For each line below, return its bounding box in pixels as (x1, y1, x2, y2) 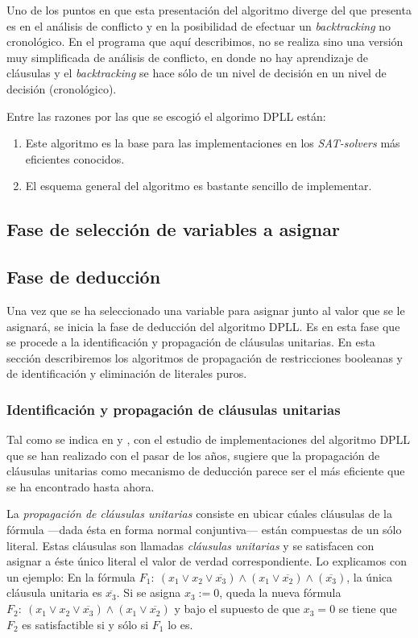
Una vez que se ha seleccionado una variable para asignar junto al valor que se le (6, 301, 405, 318)
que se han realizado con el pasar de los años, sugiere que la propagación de (6, 446, 380, 463)
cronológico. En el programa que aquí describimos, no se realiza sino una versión (6, 33, 404, 50)
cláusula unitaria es (6, 584, 102, 601)
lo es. (168, 615, 193, 632)
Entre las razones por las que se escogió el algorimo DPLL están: (6, 107, 326, 124)
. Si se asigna (116, 584, 181, 601)
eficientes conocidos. (25, 150, 125, 167)
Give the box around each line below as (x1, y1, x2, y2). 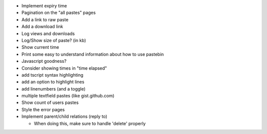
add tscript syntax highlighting (21, 72, 84, 78)
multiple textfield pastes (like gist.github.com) (21, 93, 115, 99)
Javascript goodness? (21, 58, 67, 64)
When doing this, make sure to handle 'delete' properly (34, 120, 146, 126)
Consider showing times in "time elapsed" (21, 65, 107, 71)
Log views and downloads (21, 30, 75, 37)
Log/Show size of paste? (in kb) (21, 37, 87, 43)
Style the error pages (21, 106, 65, 112)
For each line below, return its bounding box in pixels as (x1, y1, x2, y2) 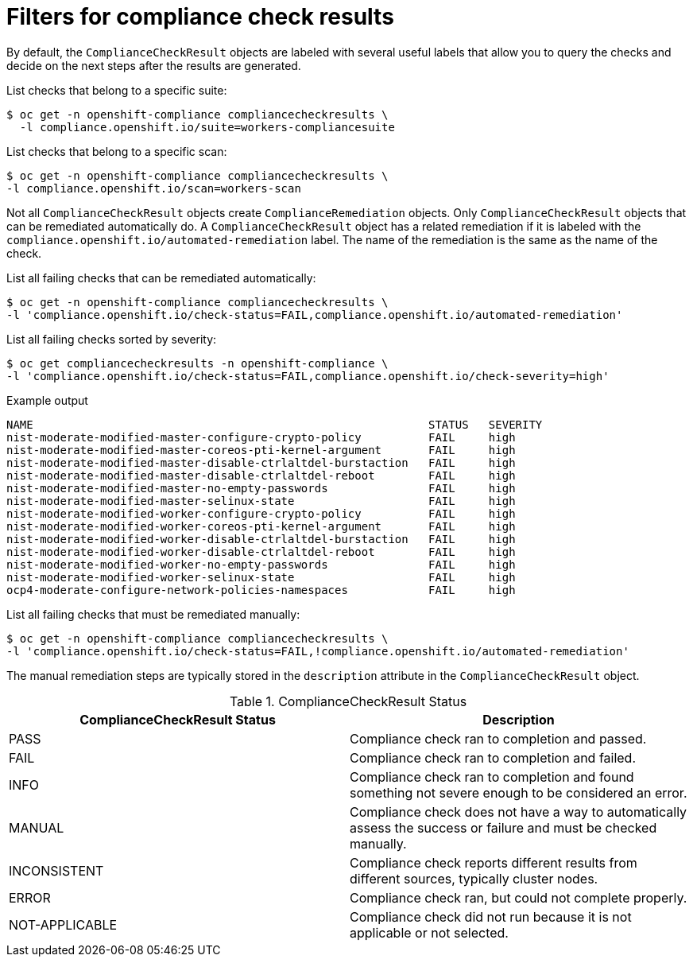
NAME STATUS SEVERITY (6, 417, 543, 431)
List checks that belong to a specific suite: (6, 83, 227, 97)
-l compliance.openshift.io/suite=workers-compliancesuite (19, 120, 395, 134)
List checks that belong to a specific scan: (6, 144, 227, 158)
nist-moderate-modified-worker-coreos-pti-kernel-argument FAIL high (6, 519, 516, 533)
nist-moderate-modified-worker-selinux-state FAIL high (6, 570, 516, 584)
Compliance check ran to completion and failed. (350, 749, 637, 766)
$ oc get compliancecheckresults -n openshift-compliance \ (6, 356, 389, 370)
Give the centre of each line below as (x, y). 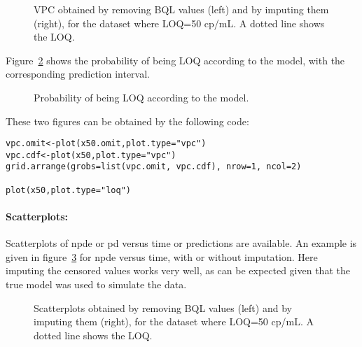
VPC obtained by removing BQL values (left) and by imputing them (181, 9)
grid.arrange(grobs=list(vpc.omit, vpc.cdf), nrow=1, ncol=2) (154, 167)
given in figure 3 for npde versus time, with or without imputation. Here (162, 256)
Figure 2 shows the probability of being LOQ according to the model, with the (175, 60)
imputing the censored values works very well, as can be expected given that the (178, 270)
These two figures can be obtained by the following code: (127, 121)
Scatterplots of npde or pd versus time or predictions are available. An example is (181, 243)
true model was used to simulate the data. (96, 284)
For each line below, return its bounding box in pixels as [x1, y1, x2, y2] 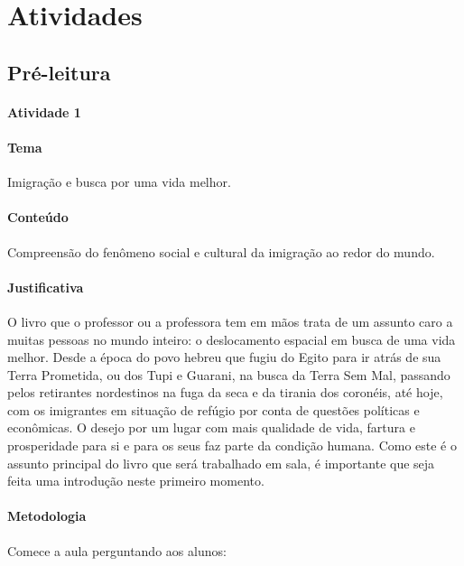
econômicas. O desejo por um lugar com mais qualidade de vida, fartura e [7, 418, 415, 437]
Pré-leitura [7, 58, 111, 86]
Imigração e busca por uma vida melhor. [7, 172, 231, 191]
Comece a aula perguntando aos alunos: [7, 541, 227, 560]
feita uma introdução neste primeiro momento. [7, 471, 264, 490]
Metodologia [7, 506, 87, 525]
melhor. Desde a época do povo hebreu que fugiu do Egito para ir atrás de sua [7, 348, 441, 367]
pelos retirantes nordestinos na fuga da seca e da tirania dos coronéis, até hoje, [7, 383, 443, 402]
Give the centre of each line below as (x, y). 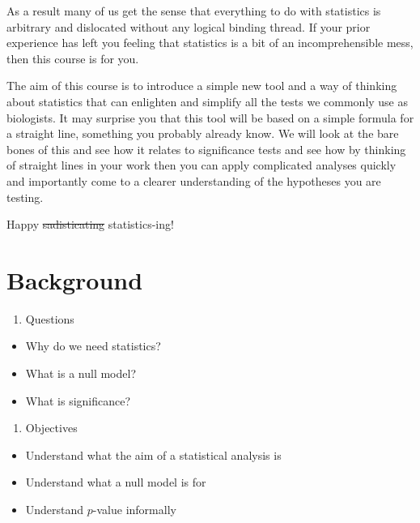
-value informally (134, 509)
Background (75, 279)
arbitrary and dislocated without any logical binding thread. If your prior (189, 26)
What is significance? (78, 400)
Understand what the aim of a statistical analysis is (153, 454)
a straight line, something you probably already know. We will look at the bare (203, 133)
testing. (25, 197)
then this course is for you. (73, 58)
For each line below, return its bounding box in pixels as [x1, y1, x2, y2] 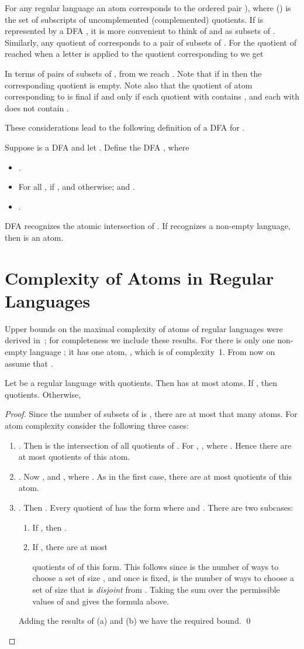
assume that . [5, 357, 53, 369]
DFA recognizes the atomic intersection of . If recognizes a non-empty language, [5, 220, 291, 232]
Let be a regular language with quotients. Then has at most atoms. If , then [5, 377, 278, 389]
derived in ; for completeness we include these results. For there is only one [5, 334, 275, 346]
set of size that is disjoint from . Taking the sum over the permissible [32, 583, 280, 595]
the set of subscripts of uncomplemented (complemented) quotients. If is [5, 13, 264, 25]
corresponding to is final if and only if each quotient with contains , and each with [5, 90, 299, 103]
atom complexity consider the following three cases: [5, 419, 189, 431]
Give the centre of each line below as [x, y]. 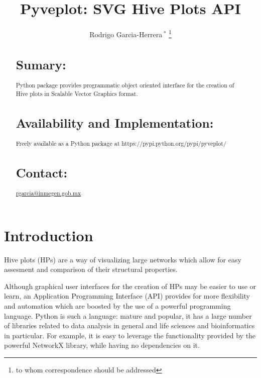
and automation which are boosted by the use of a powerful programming [117, 306]
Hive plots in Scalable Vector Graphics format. [77, 93]
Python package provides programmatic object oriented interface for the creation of [125, 85]
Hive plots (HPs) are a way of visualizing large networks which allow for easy [123, 259]
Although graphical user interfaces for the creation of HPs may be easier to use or [130, 286]
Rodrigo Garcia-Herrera [126, 34]
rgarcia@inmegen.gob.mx [48, 193]
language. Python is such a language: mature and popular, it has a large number [128, 315]
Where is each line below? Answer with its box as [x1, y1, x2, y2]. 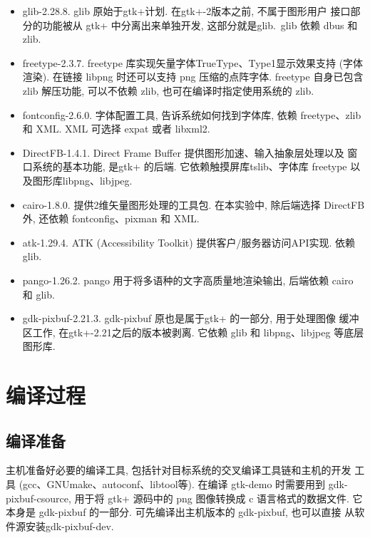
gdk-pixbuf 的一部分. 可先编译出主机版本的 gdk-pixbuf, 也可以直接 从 [38, 505, 355, 519]
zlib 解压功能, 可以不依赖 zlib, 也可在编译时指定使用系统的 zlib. [22, 83, 314, 98]
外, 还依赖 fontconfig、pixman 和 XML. [22, 211, 200, 226]
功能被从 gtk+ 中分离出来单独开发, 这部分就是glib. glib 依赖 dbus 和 [42, 17, 358, 32]
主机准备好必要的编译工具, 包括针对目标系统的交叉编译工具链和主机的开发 [6, 462, 351, 477]
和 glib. [22, 286, 55, 301]
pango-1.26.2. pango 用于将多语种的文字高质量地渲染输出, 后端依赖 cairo [22, 272, 354, 287]
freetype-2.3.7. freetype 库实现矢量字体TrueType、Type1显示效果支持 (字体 [22, 55, 364, 70]
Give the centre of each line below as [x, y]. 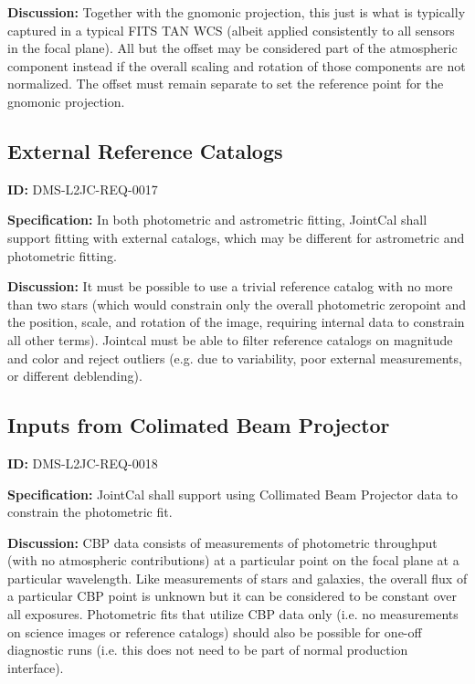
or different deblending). [75, 376]
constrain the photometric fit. [90, 512]
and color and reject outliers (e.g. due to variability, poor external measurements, [235, 358]
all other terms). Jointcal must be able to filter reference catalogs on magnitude [230, 339]
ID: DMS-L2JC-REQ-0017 [83, 189]
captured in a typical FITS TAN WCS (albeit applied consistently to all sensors [231, 30]
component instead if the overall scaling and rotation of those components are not [237, 65]
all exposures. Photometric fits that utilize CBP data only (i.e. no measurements [233, 614]
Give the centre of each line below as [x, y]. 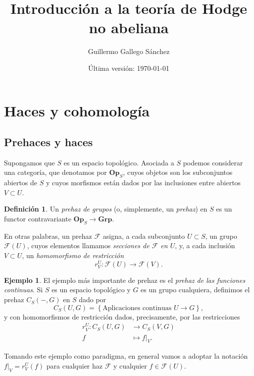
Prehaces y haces [49, 142]
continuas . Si [24, 290]
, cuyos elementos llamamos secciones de [88, 245]
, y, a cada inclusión [205, 245]
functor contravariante [38, 219]
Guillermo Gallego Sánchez [129, 51]
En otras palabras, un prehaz [48, 236]
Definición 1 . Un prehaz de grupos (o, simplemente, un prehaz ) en [106, 209]
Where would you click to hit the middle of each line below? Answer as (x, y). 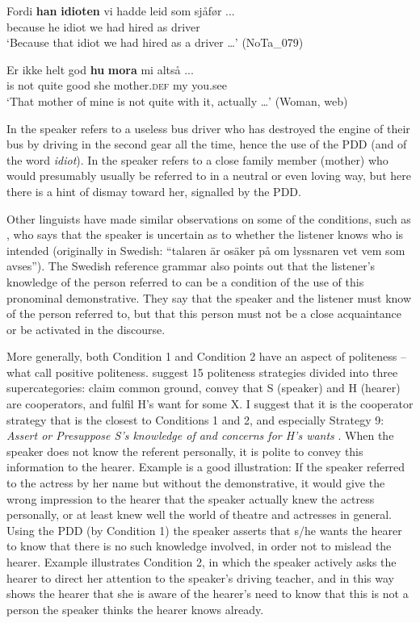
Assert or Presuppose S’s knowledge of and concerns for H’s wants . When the (200, 435)
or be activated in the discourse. (86, 329)
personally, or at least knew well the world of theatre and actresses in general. (199, 514)
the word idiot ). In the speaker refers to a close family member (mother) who (197, 159)
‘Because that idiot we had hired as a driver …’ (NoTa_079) (155, 42)
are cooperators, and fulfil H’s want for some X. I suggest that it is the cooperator (210, 404)
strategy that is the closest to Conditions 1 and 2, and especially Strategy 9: (195, 419)
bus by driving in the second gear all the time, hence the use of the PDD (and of (207, 144)
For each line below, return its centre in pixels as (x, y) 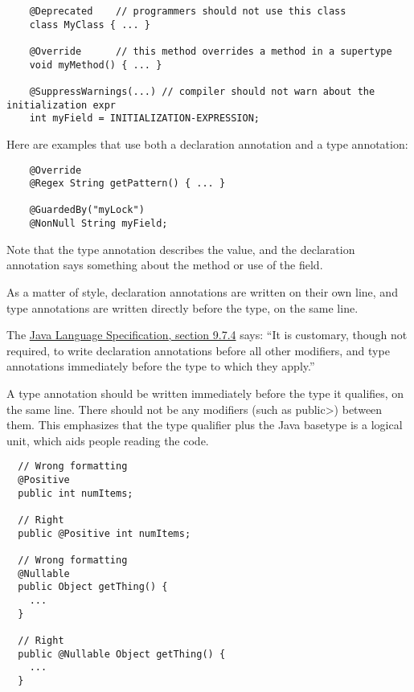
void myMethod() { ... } (96, 65)
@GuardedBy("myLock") (87, 210)
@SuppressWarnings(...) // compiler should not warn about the (202, 91)
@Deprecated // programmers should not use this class (188, 11)
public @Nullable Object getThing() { (122, 654)
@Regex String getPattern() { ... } (127, 184)
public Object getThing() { (93, 587)
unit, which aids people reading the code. (108, 440)
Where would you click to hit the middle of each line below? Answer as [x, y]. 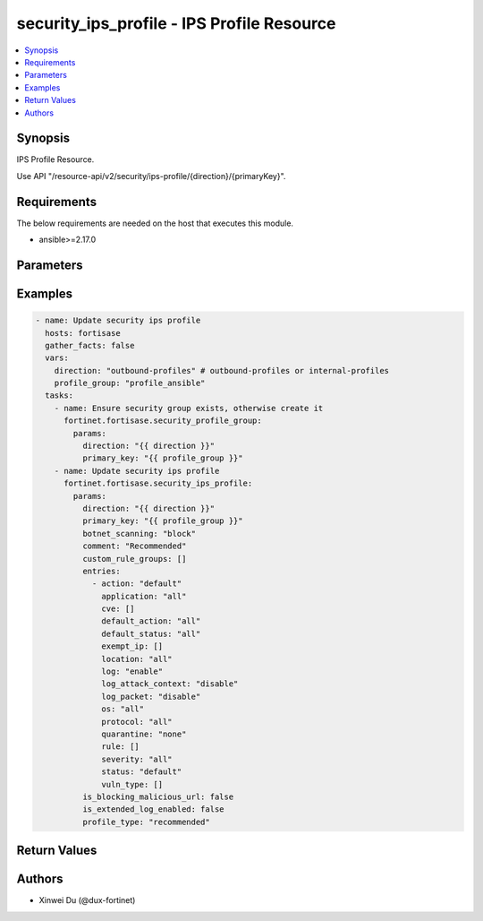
* * * * * * *
WHAT IS NEEDED
The data above must be written out again word for word, without its pictures.

TASK SOLUTION
For each line below, return its bounding box in pixels as (x1, y1, x2, y2) 
Una vez que se ha seleccionado una variable para asignar junto al valor que se le (6, 301, 405, 318)
que se han realizado con el pasar de los años, sugiere que la propagación de (6, 446, 380, 463)
cronológico. En el programa que aquí describimos, no se realiza sino una versión (6, 33, 404, 50)
cláusula unitaria es (6, 584, 102, 601)
lo es. (168, 615, 193, 632)
Entre las razones por las que se escogió el algorimo DPLL están: (6, 107, 326, 124)
. Si se asigna (116, 584, 181, 601)
eficientes conocidos. (25, 150, 125, 167)
Give the box around each line below as (x1, y1, x2, y2). 
add tscript syntax highlighting (21, 72, 84, 78)
multiple textfield pastes (like gist.github.com) (21, 93, 115, 99)
Javascript goodness? (21, 58, 67, 64)
When doing this, make sure to handle 'delete' properly (34, 120, 146, 126)
Consider showing times in "time elapsed" (21, 65, 107, 71)
Log views and downloads (21, 30, 75, 37)
Log/Show size of paste? (in kb) (21, 37, 87, 43)
Style the error pages (21, 106, 65, 112)
For each line below, return its bounding box in pixels as (x1, y1, x2, y2) 
NAME STATUS SEVERITY (6, 417, 543, 431)
List checks that belong to a specific suite: (6, 83, 227, 97)
-l compliance.openshift.io/suite=workers-compliancesuite (19, 120, 395, 134)
List checks that belong to a specific scan: (6, 144, 227, 158)
nist-moderate-modified-worker-coreos-pti-kernel-argument FAIL high (6, 519, 516, 533)
nist-moderate-modified-worker-selinux-state FAIL high (6, 570, 516, 584)
Compliance check ran to completion and failed. (350, 749, 637, 766)
$ oc get compliancecheckresults -n openshift-compliance \ (6, 356, 389, 370)
Give the centre of each line below as (x, y). 
VPC obtained by removing BQL values (left) and by imputing them (181, 9)
grid.arrange(grobs=list(vpc.omit, vpc.cdf), nrow=1, ncol=2) (154, 167)
given in figure 3 for npde versus time, with or without imputation. Here (162, 256)
Figure 2 shows the probability of being LOQ according to the model, with the (175, 60)
imputing the censored values works very well, as can be expected given that the (178, 270)
These two figures can be obtained by the following code: (127, 121)
Scatterplots of npde or pd versus time or predictions are available. An example is (181, 243)
true model was used to simulate the data. (96, 284)
For each line below, return its bounding box in pixels as [x1, y1, x2, y2] 
econômicas. O desejo por um lugar com mais qualidade de vida, fartura e [7, 418, 415, 437]
Pré-leitura [7, 58, 111, 86]
Imigração e busca por uma vida melhor. [7, 172, 231, 191]
Comece a aula perguntando aos alunos: [7, 541, 227, 560]
feita uma introdução neste primeiro momento. [7, 471, 264, 490]
Metodologia [7, 506, 87, 525]
melhor. Desde a época do povo hebreu que fugiu do Egito para ir atrás de sua [7, 348, 441, 367]
pelos retirantes nordestinos na fuga da seca e da tirania dos coronéis, até hoje, [7, 383, 443, 402]
Give the centre of each line below as (x, y). 
-value informally (134, 509)
Background (75, 279)
arbitrary and dislocated without any logical binding thread. If your prior (189, 26)
What is significance? (78, 400)
Understand what the aim of a statistical analysis is (153, 454)
a straight line, something you probably already know. We will look at the bare (203, 133)
testing. (25, 197)
then this course is for you. (73, 58)
For each line below, return its bounding box in pixels as [x1, y1, x2, y2] 
assume that . [5, 357, 53, 369]
DFA recognizes the atomic intersection of . If recognizes a non-empty language, [5, 220, 291, 232]
Let be a regular language with quotients. Then has at most atoms. If , then [5, 377, 278, 389]
derived in ; for completeness we include these results. For there is only one [5, 334, 275, 346]
set of size that is disjoint from . Taking the sum over the permissible [32, 583, 280, 595]
the set of subscripts of uncomplemented (complemented) quotients. If is [5, 13, 264, 25]
corresponding to is final if and only if each quotient with contains , and each with [5, 90, 299, 103]
atom complexity consider the following three cases: [5, 419, 189, 431]
Give the centre of each line below as [x, y]. 
and automation which are boosted by the use of a powerful programming [117, 306]
Hive plots in Scalable Vector Graphics format. [77, 93]
Python package provides programmatic object oriented interface for the creation of [125, 85]
Hive plots (HPs) are a way of visualizing large networks which allow for easy [123, 259]
Although graphical user interfaces for the creation of HPs may be easier to use or [130, 286]
Rodrigo Garcia-Herrera [126, 34]
rgarcia@inmegen.gob.mx [48, 193]
language. Python is such a language: mature and popular, it has a large number [128, 315]
Where is each line below? Answer with its box as [x1, y1, x2, y2]. 
gdk-pixbuf 的一部分. 可先编译出主机版本的 gdk-pixbuf, 也可以直接 从 [38, 505, 355, 519]
zlib 解压功能, 可以不依赖 zlib, 也可在编译时指定使用系统的 zlib. [22, 83, 314, 98]
外, 还依赖 fontconfig、pixman 和 XML. [22, 211, 200, 226]
功能被从 gtk+ 中分离出来单独开发, 这部分就是glib. glib 依赖 dbus 和 [42, 17, 358, 32]
主机准备好必要的编译工具, 包括针对目标系统的交叉编译工具链和主机的开发 [6, 462, 351, 477]
和 glib. [22, 286, 55, 301]
pango-1.26.2. pango 用于将多语种的文字高质量地渲染输出, 后端依赖 cairo [22, 272, 354, 287]
freetype-2.3.7. freetype 库实现矢量字体TrueType、Type1显示效果支持 (字体 [22, 55, 364, 70]
Give the centre of each line below as [x, y]. 
or different deblending). [75, 376]
constrain the photometric fit. [90, 512]
and color and reject outliers (e.g. due to variability, poor external measurements, [235, 358]
all other terms). Jointcal must be able to filter reference catalogs on magnitude [230, 339]
ID: DMS-L2JC-REQ-0017 [83, 189]
captured in a typical FITS TAN WCS (albeit applied consistently to all sensors [231, 30]
component instead if the overall scaling and rotation of those components are not [237, 65]
all exposures. Photometric fits that utilize CBP data only (i.e. no measurements [233, 614]
Give the centre of each line below as [x, y]. 
Prehaces y haces [49, 142]
continuas . Si [24, 290]
, cuyos elementos llamamos secciones de [88, 245]
, y, a cada inclusión [205, 245]
functor contravariante [38, 219]
Guillermo Gallego Sánchez [129, 51]
En otras palabras, un prehaz [48, 236]
Definición 1 . Un prehaz de grupos (o, simplemente, un prehaz ) en [106, 209]
Where would you click to hit the middle of each line below? Answer as (x, y). 
Assert or Presuppose S’s knowledge of and concerns for H’s wants . When the (200, 435)
or be activated in the discourse. (86, 329)
personally, or at least knew well the world of theatre and actresses in general. (199, 514)
the word idiot ). In the speaker refers to a close family member (mother) who (197, 159)
‘Because that idiot we had hired as a driver …’ (NoTa_079) (155, 42)
are cooperators, and fulfil H’s want for some X. I suggest that it is the cooperator (210, 404)
strategy that is the closest to Conditions 1 and 2, and especially Strategy 9: (195, 419)
bus by driving in the second gear all the time, hence the use of the PDD (and of (207, 144)
For each line below, return its centre in pixels as (x, y) 
void myMethod() { ... } (96, 65)
@GuardedBy("myLock") (87, 210)
@SuppressWarnings(...) // compiler should not warn about the (202, 91)
@Deprecated // programmers should not use this class (188, 11)
public @Nullable Object getThing() { (122, 654)
@Regex String getPattern() { ... } (127, 184)
public Object getThing() { (93, 587)
unit, which aids people reading the code. (108, 440)
Where would you click to hit the middle of each line below? Answer as [x, y]. 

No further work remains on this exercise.